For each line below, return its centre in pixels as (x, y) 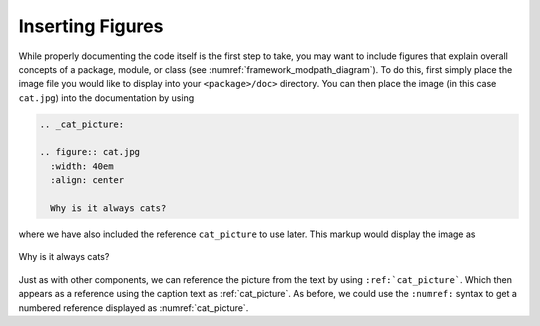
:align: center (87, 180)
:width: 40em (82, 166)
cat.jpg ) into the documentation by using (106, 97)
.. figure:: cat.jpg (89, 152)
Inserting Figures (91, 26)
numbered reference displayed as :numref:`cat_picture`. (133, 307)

_ _ _ _

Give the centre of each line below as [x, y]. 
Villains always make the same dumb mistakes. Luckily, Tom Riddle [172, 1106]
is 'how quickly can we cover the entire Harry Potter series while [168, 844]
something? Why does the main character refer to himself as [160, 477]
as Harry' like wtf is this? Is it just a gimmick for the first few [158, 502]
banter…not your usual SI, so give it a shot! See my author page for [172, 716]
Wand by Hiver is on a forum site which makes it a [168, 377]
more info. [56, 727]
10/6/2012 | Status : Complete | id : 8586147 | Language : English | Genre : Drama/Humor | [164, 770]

_ _ _ _

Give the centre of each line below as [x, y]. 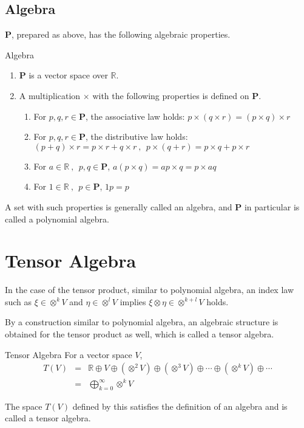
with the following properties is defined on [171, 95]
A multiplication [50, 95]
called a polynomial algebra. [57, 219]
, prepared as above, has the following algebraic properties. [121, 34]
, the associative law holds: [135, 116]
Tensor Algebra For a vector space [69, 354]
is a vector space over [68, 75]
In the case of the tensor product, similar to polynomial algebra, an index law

_ _ _ _

:: Work order ::
Beginning with the line that has "cat.jpg (89, 152)" and ending with the line that has "numbered reference displayed", set down the lines above exactly and include no others.

:: Exercise solution ::
.. figure:: cat.jpg (89, 152)
Inserting Figures (91, 26)
numbered reference displayed as :numref:`cat_picture`. (133, 307)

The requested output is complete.